Laurence Watson – Co-founder and CEO @Treebeard Technologies Summary: Satellite imagery and machine learning can be used to estimate emissions from coal power plants across the world, and locate solar panels in the UK. Plentiful data, cloud compute, and open source tools means even small teams can do powerful things – in this talk we’ll go through the steps to setup a machine learning pipeline to analyse overhead imagery and discuss the results and lessons learnt.

For energy analysis, it is necessary to first deeply understand the distribution of the underlying infrastructure. Only then can the steps to create a representative and useful dataset be taken. There are many different imagery providers and datasets – the strengths and weaknesses of different data sources are discussed along with techniques to pre-process them. Satellite and aerial imagery and geospatial data need some extra steps compared to plain image analysis, but python has several powerful packages like rasterio to handle them.

Computer vision CNNs and transfer learning mean training a model on geospatial raster data in a pipeline is reasonably straightforward. This talk will go through the necessary steps for a generic task, and the code will be available. Open source geospatial learning tools like RasterVision can jump-start this kind of project, but come with their own learning curves.
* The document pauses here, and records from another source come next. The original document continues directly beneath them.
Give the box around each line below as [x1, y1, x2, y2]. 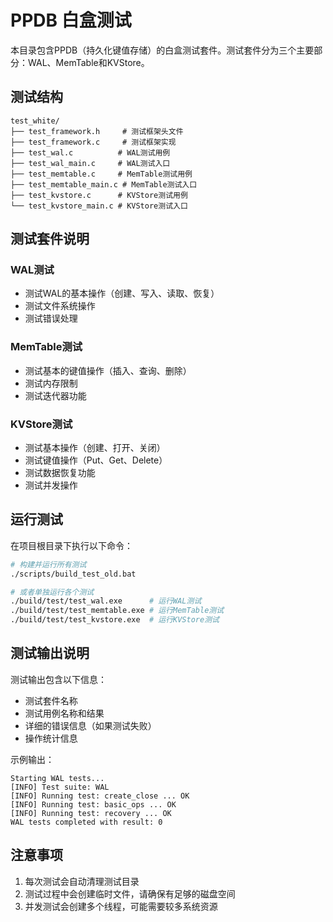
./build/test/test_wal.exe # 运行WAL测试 [10, 596, 202, 606]
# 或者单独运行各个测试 [10, 587, 95, 597]
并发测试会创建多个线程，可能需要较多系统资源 [24, 900, 218, 912]
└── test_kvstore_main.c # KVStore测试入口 [10, 201, 188, 211]
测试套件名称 [24, 694, 78, 706]
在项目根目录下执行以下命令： [10, 539, 133, 551]
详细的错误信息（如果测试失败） [24, 719, 157, 731]
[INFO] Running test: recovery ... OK [10, 808, 172, 818]
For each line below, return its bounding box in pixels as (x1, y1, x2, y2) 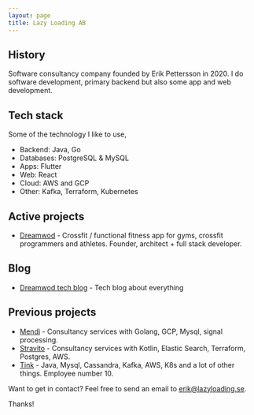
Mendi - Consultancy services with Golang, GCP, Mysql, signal (19, 327, 223, 336)
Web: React (19, 170, 57, 180)
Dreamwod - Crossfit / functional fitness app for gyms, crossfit (19, 230, 223, 240)
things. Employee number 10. (19, 368, 114, 378)
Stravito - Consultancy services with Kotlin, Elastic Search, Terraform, (19, 343, 246, 353)
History (8, 48, 46, 62)
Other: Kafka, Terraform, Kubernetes (19, 187, 139, 196)
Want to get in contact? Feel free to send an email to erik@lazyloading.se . (8, 383, 247, 393)
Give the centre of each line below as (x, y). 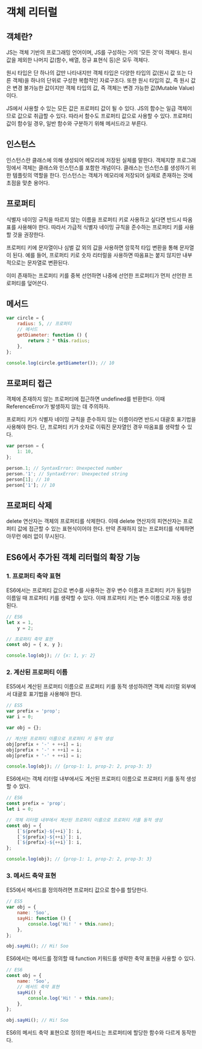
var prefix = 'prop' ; (33, 711)
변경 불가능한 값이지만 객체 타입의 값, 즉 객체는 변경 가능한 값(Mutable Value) (103, 88)
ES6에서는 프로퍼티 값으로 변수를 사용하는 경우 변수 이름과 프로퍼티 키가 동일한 (99, 590)
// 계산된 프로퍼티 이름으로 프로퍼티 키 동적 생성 (60, 738)
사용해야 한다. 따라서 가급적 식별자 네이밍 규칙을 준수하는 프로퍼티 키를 (100, 227)
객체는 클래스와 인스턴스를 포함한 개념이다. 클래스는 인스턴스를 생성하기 (106, 168)
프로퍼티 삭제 (29, 505)
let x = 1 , (20, 622)
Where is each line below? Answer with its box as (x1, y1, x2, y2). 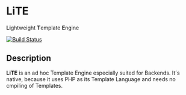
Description (6, 53, 51, 64)
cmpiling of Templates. (6, 82, 63, 89)
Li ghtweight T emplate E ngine (6, 24, 79, 31)
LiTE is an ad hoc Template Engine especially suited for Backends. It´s (6, 69, 180, 76)
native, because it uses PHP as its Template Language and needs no (6, 75, 176, 82)
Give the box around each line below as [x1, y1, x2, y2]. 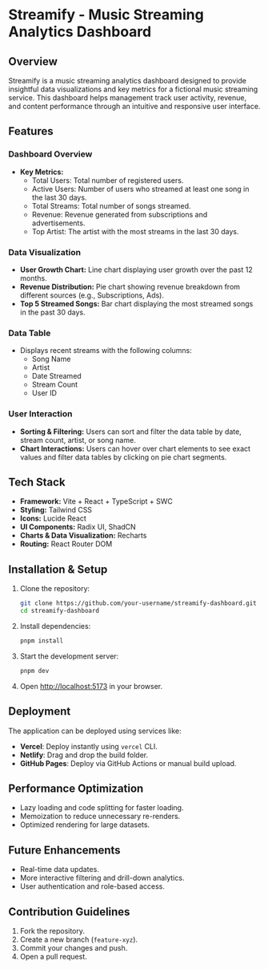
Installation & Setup [8, 562, 108, 576]
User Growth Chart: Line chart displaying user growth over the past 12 [19, 265, 254, 274]
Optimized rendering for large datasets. [19, 820, 150, 829]
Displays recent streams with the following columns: [19, 346, 192, 355]
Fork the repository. [19, 926, 86, 935]
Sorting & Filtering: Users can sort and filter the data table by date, [19, 427, 242, 436]
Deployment [8, 704, 71, 719]
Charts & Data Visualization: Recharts [19, 531, 147, 541]
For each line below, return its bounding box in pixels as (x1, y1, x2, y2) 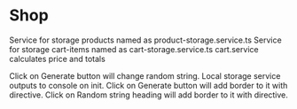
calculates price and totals (9, 53, 106, 64)
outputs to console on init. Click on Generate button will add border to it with (9, 80, 288, 90)
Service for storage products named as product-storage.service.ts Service (9, 35, 282, 45)
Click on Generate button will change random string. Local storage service (9, 70, 281, 81)
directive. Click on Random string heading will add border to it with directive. (9, 90, 288, 100)
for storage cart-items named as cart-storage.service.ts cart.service (9, 43, 259, 54)
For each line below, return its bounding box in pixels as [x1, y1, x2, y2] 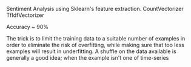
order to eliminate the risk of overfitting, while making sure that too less [6, 42, 185, 48]
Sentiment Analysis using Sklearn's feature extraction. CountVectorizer [6, 5, 184, 12]
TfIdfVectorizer [6, 11, 44, 19]
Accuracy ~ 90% [6, 24, 49, 30]
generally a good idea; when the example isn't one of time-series [6, 54, 169, 61]
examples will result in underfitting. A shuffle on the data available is [6, 48, 177, 55]
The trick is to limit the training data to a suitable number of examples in [6, 35, 186, 42]
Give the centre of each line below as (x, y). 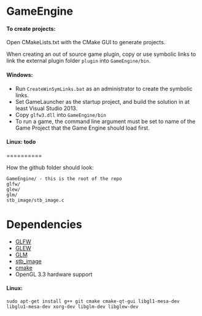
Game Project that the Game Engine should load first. (83, 128)
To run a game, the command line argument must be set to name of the (105, 121)
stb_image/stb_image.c (35, 200)
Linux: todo (21, 142)
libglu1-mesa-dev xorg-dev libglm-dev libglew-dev (72, 306)
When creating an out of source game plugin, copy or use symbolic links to (101, 54)
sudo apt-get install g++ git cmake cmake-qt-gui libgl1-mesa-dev (93, 301)
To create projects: (31, 28)
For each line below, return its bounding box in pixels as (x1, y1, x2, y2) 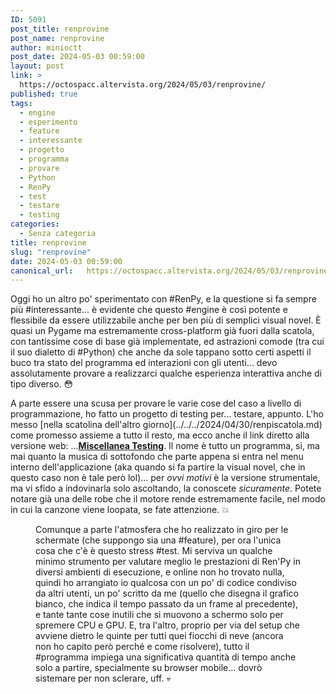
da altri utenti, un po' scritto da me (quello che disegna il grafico (35, 587, 299, 600)
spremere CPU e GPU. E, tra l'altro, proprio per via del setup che (35, 619, 300, 631)
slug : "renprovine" (10, 247, 92, 257)
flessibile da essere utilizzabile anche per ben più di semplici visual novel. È (10, 314, 322, 326)
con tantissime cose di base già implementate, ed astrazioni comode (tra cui (10, 336, 325, 348)
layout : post (10, 61, 65, 71)
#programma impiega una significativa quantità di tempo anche (35, 651, 297, 663)
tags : (10, 98, 33, 108)
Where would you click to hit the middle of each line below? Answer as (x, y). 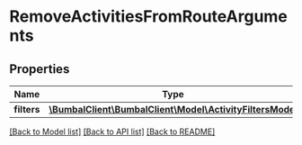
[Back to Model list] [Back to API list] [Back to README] (112, 131)
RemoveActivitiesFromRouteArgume (148, 17)
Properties (40, 69)
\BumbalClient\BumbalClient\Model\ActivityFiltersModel (173, 109)
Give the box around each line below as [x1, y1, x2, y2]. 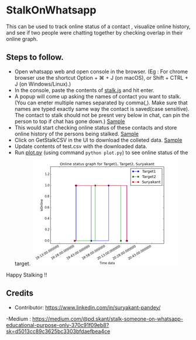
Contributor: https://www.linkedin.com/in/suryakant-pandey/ [14, 304, 161, 311]
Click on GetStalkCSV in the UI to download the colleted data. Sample [14, 136, 183, 144]
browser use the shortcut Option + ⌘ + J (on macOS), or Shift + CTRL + [14, 74, 188, 81]
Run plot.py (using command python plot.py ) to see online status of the [14, 149, 188, 156]
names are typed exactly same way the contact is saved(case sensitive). [14, 105, 190, 112]
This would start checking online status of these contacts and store [14, 124, 177, 131]
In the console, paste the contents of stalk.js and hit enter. [14, 86, 155, 94]
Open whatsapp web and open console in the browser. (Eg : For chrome [14, 68, 188, 75]
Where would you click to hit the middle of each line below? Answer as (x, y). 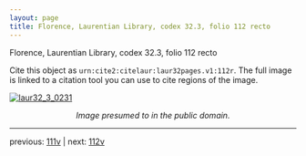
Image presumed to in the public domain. (153, 115)
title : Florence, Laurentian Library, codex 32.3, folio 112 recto (140, 26)
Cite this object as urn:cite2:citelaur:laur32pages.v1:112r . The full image (151, 70)
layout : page (34, 18)
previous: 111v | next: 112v (57, 141)
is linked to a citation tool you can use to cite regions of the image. (134, 79)
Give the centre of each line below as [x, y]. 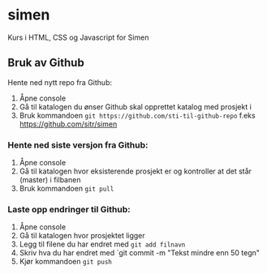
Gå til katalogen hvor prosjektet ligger [82, 236]
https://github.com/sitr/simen [68, 124]
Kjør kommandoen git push [66, 262]
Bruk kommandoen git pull [67, 189]
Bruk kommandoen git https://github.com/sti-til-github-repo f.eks [138, 115]
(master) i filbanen [50, 180]
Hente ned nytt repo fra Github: [60, 82]
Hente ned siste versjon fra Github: [78, 145]
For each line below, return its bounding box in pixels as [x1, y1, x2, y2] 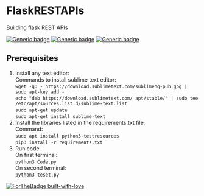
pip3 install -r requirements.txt [15, 139, 103, 145]
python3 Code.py [15, 159, 57, 165]
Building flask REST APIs [6, 24, 68, 31]
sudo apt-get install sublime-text [15, 113, 106, 119]
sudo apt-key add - [15, 89, 65, 95]
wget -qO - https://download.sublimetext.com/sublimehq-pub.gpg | [15, 83, 188, 89]
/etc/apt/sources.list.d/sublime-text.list [15, 100, 128, 107]
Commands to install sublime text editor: [15, 75, 117, 83]
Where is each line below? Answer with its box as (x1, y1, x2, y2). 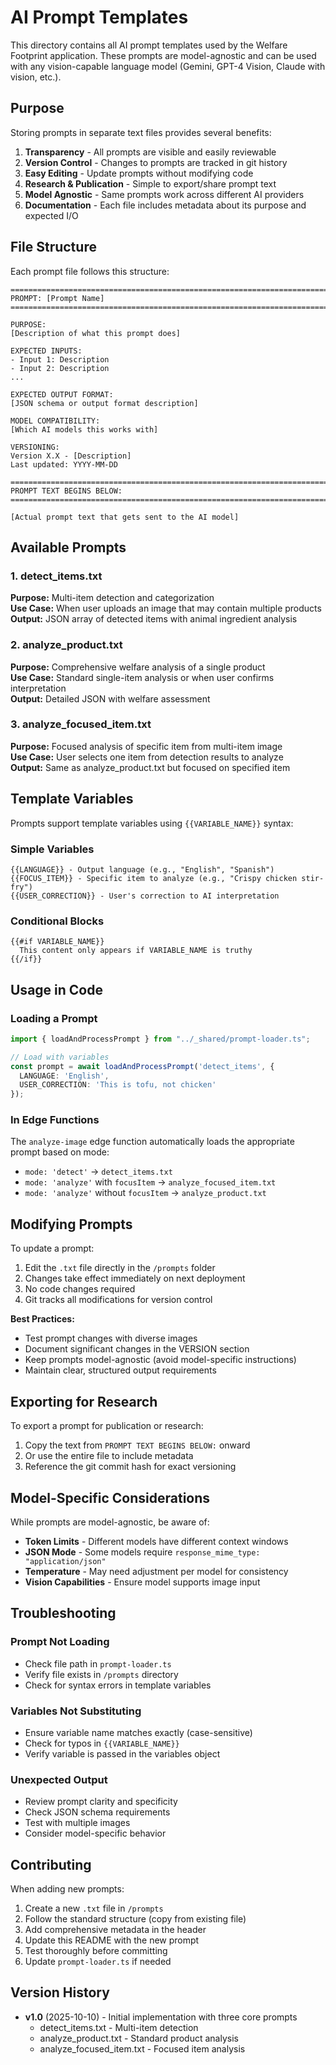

Specific lessons learned from two projects, understanding coal power plant output from smoke plumes, and identifying solar PV from aerial imagery will be explained with particular emphasis on data science techniques used.
From an initial pilot, understanding the output of coal power plants based on visual band imagery of smoke plumes has led to a significant project supported by a Google AI Impact grant currently underway by WattTime and the Carbon Tracker Initiative.